[Data items]
------------
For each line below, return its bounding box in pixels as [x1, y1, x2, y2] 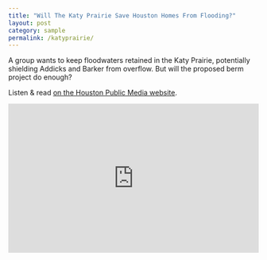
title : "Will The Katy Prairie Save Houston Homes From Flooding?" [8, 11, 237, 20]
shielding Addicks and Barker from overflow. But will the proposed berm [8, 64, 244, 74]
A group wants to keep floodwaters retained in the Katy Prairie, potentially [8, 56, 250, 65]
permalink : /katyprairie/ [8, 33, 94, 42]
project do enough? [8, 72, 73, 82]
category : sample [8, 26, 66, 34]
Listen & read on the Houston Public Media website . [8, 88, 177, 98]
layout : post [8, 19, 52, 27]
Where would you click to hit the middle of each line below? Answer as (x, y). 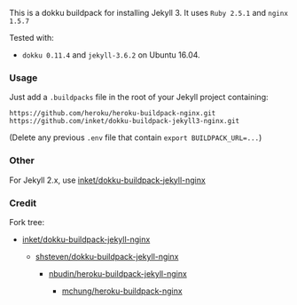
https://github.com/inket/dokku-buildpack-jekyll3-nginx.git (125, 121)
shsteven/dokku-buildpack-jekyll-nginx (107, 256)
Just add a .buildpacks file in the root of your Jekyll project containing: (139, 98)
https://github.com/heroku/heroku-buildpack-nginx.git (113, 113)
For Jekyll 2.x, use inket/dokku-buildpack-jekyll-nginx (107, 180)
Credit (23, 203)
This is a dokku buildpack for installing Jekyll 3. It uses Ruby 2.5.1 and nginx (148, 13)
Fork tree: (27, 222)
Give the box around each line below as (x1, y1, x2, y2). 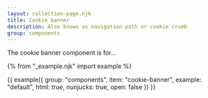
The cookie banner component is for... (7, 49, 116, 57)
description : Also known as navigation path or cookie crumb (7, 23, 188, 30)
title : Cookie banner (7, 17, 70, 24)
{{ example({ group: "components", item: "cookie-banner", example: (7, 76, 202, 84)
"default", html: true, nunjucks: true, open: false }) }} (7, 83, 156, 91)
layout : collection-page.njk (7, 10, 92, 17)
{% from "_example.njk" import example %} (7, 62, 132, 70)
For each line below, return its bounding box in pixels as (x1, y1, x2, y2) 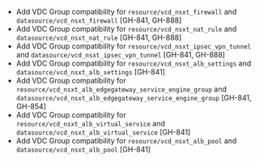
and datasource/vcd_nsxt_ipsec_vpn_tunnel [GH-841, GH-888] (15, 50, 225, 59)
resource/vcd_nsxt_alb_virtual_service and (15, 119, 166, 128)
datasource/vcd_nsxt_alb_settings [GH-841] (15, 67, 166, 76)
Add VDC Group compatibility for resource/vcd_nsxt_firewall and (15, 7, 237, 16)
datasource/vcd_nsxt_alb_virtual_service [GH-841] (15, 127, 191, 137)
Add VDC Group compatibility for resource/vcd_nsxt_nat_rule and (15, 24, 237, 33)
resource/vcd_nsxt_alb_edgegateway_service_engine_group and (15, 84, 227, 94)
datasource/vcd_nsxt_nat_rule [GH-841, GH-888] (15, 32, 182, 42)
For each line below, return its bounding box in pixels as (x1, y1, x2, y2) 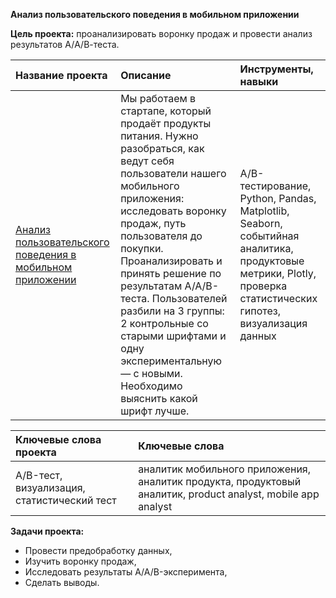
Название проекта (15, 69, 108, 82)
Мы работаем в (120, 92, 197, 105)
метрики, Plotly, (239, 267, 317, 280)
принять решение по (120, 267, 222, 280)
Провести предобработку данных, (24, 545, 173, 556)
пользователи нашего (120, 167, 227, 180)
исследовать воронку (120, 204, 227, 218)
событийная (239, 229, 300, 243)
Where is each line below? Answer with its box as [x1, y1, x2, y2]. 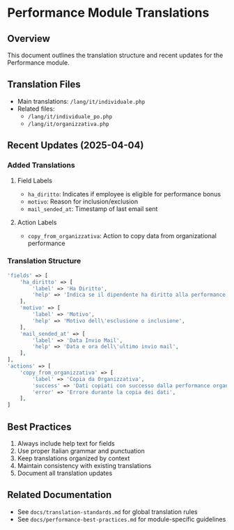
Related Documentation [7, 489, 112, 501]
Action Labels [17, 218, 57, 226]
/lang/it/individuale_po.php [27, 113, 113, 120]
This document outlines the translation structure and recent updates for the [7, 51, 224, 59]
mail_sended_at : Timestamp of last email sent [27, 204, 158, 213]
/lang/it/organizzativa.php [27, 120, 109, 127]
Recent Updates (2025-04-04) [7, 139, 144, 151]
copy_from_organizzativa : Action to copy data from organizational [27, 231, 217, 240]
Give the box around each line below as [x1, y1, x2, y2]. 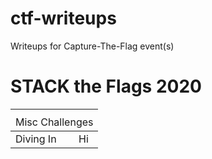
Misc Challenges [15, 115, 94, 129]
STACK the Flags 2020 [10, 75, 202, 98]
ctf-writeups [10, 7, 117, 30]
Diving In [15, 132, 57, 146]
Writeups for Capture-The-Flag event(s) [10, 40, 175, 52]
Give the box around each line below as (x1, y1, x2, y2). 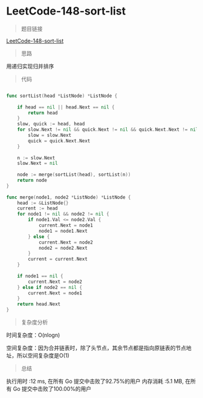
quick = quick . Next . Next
------------
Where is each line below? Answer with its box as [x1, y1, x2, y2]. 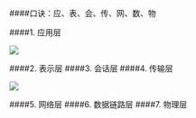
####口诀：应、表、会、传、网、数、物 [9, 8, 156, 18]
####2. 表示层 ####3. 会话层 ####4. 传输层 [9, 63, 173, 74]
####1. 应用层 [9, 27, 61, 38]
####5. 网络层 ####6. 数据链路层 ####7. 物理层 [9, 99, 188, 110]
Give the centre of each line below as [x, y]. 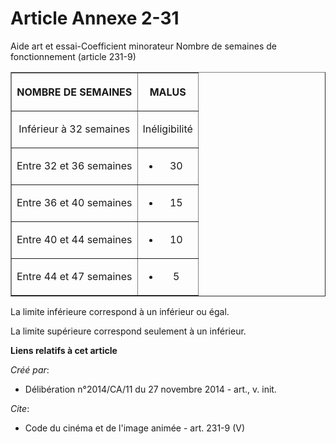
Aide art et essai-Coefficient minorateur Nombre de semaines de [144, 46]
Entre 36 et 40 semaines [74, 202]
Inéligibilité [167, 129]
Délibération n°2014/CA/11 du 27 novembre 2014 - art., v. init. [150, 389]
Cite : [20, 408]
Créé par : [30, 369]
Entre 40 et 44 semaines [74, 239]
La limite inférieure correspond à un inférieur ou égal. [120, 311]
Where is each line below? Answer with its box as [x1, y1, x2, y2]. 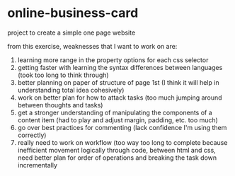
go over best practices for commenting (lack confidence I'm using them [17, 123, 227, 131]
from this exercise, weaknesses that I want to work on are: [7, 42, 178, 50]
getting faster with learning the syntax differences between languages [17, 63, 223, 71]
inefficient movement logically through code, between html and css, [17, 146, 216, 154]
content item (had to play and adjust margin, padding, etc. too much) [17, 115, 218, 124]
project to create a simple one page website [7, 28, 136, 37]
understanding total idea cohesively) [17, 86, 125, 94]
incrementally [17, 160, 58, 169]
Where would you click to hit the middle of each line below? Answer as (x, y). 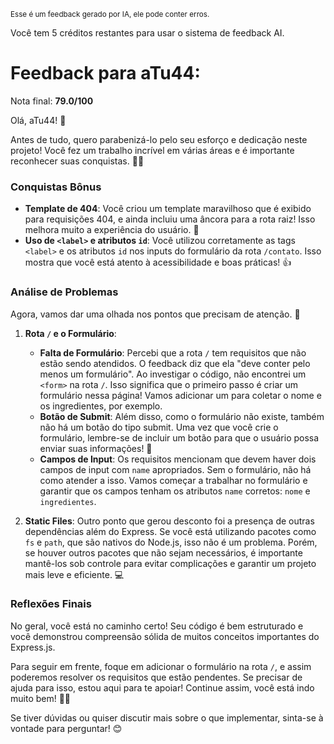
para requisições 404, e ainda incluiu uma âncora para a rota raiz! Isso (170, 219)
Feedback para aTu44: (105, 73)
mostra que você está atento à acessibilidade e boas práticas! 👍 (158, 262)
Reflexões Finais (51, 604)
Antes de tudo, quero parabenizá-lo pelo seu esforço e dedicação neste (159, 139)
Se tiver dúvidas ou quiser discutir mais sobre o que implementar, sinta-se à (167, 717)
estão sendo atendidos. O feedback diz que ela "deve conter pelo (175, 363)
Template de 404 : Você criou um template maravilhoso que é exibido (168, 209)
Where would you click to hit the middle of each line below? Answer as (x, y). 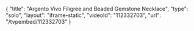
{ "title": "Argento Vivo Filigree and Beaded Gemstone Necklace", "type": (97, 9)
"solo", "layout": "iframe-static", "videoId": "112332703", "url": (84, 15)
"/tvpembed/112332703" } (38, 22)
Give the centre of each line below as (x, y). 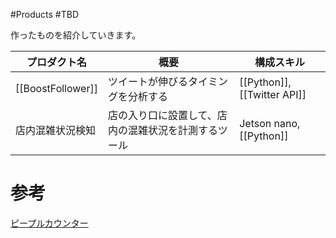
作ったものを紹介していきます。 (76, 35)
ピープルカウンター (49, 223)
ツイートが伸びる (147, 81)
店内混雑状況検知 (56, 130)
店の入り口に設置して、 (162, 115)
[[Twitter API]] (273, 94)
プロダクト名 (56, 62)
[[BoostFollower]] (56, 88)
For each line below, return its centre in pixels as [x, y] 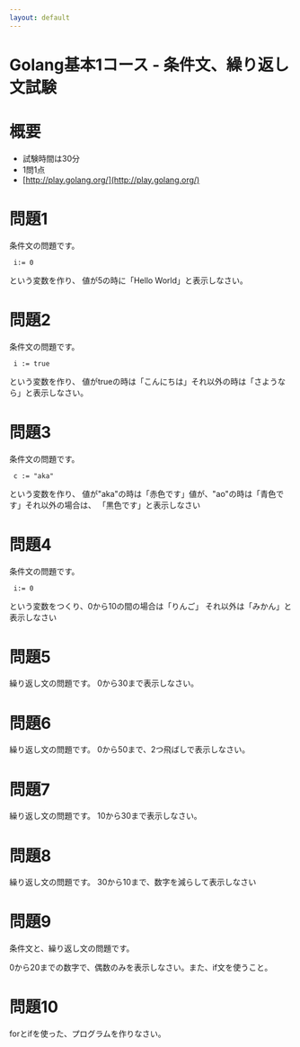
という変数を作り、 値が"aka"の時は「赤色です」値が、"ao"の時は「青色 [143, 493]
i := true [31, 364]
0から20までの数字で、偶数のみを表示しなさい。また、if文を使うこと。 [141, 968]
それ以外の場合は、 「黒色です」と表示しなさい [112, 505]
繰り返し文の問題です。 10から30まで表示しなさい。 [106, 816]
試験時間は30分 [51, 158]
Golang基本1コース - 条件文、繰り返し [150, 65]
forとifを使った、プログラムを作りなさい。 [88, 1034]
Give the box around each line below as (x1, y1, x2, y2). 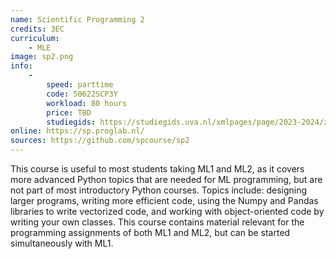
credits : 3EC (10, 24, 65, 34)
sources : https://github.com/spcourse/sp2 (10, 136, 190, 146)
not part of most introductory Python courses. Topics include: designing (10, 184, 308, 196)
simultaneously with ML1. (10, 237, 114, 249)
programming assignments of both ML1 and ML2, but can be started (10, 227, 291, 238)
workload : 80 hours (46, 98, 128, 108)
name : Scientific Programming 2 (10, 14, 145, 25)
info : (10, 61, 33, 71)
------------
# [Exercise]
When you reach the line with "pixels as [x1, y1, x2, y2]" in the records above, begin repeating the lines exactly, and stop after the line with "shsteven/dokku-buildpack-jekyll-nginx (107, 256)". Skip all pictures.

# [Exercise solution]
For each line below, return its bounding box in pixels as [x1, y1, x2, y2] 
title : "Will The Katy Prairie Save Houston Homes From Flooding?" [8, 11, 237, 20]
shielding Addicks and Barker from overflow. But will the proposed berm [8, 64, 244, 74]
A group wants to keep floodwaters retained in the Katy Prairie, potentially [8, 56, 250, 65]
permalink : /katyprairie/ [8, 33, 94, 42]
project do enough? [8, 72, 73, 82]
category : sample [8, 26, 66, 34]
Listen & read on the Houston Public Media website . [8, 88, 177, 98]
layout : post [8, 19, 52, 27]
Where would you click to hit the middle of each line below? Answer as (x, y). 
https://github.com/inket/dokku-buildpack-jekyll3-nginx.git (125, 121)
shsteven/dokku-buildpack-jekyll-nginx (107, 256)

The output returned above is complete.